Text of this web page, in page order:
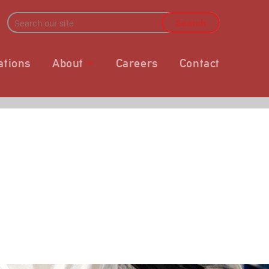
About Careers Contact
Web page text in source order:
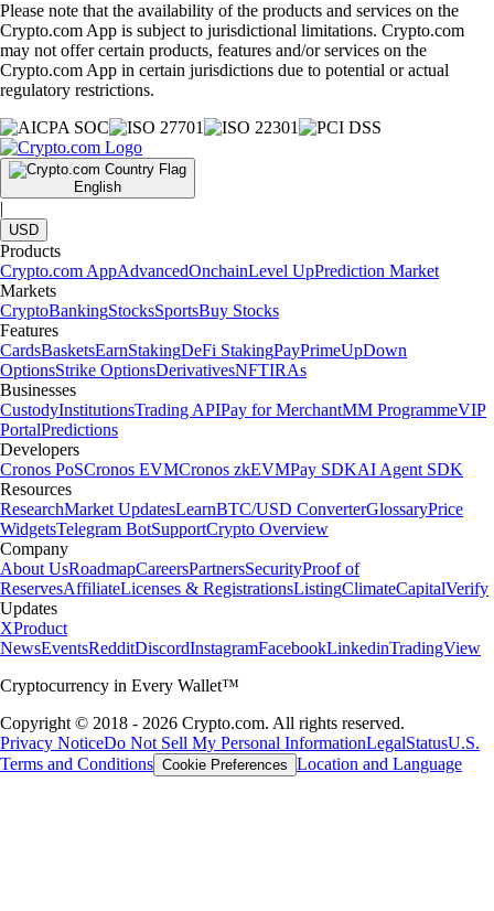
Please note that the availability of the products and services on the
Crypto.com App is subject to jurisdictional limitations. Crypto.com
may not offer certain products, features and/or services on the
Crypto.com App in certain jurisdictions due to potential or actual
regulatory restrictions.
English
|
USD
Products
Crypto.com AppAdvancedOnchainLevel UpPrediction Market
Markets
CryptoBankingStocksSportsBuy Stocks
Features
CardsBasketsEarnStakingDeFi StakingPayPrimeUpDown
OptionsStrike OptionsDerivativesNFTIRAs
Businesses
CustodyInstitutionsTrading APIPay for MerchantMM ProgrammeVIP
PortalPredictions
Developers
Cronos PoSCronos EVMCronos zkEVMPay SDKAI Agent SDK
Resources
ResearchMarket UpdatesLearnBTC/USD ConverterGlossaryPrice
WidgetsTelegram BotSupportCrypto Overview
Company
About UsRoadmapCareersPartnersSecurityProof of
ReservesAffiliateLicenses & RegistrationsListingClimateCapitalVerify
Updates
XProduct
NewsEventsRedditDiscordInstagramFacebookLinkedinTradingView
Cryptocurrency in Every Wallet™
Copyright © 2018 - 2026 Crypto.com. All rights reserved.
Privacy NoticeDo Not Sell My Personal InformationLegalStatusU.S.
Terms and Conditions Cookie Preferences Location and Language
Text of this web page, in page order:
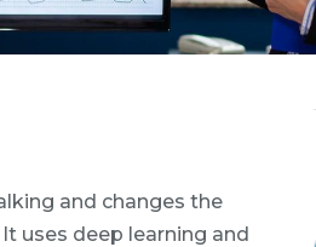
and changes the
uses deep learning and
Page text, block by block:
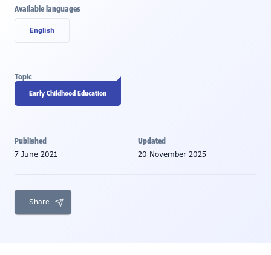
Available languages
English
Topic
Early Childhood Education
Published
7 June 2021
Updated
20 November 2025
Share
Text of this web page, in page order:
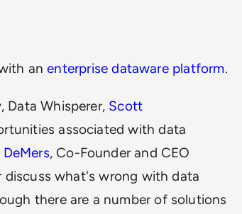
with anenterprise dataware platform.
Data Whisperer, Scott
associated with data
DeMers, Co-Founder and CEO
discuss what's wrong with data
there are a number of solutions

──────────────────────────────

The lines from the start of the records above through the line that holds "uses deep learning and" are to be copied exactly, both ends included, and no pictures are to be copied.

Text of this web page, in page order:
About Careers Contact
Web page text in source order:
Please note that the availability of the products and services on the
Crypto.com App is subject to jurisdictional limitations. Crypto.com
may not offer certain products, features and/or services on the
Crypto.com App in certain jurisdictions due to potential or actual
regulatory restrictions.
English
|
USD
Products
Crypto.com AppAdvancedOnchainLevel UpPrediction Market
Markets
CryptoBankingStocksSportsBuy Stocks
Features
CardsBasketsEarnStakingDeFi StakingPayPrimeUpDown
OptionsStrike OptionsDerivativesNFTIRAs
Businesses
CustodyInstitutionsTrading APIPay for MerchantMM ProgrammeVIP
PortalPredictions
Developers
Cronos PoSCronos EVMCronos zkEVMPay SDKAI Agent SDK
Resources
ResearchMarket UpdatesLearnBTC/USD ConverterGlossaryPrice
WidgetsTelegram BotSupportCrypto Overview
Company
About UsRoadmapCareersPartnersSecurityProof of
ReservesAffiliateLicenses & RegistrationsListingClimateCapitalVerify
Updates
XProduct
NewsEventsRedditDiscordInstagramFacebookLinkedinTradingView
Cryptocurrency in Every Wallet™
Copyright © 2018 - 2026 Crypto.com. All rights reserved.
Privacy NoticeDo Not Sell My Personal InformationLegalStatusU.S.
Terms and Conditions Cookie Preferences Location and Language
Text of this web page, in page order:
and changes the
uses deep learning and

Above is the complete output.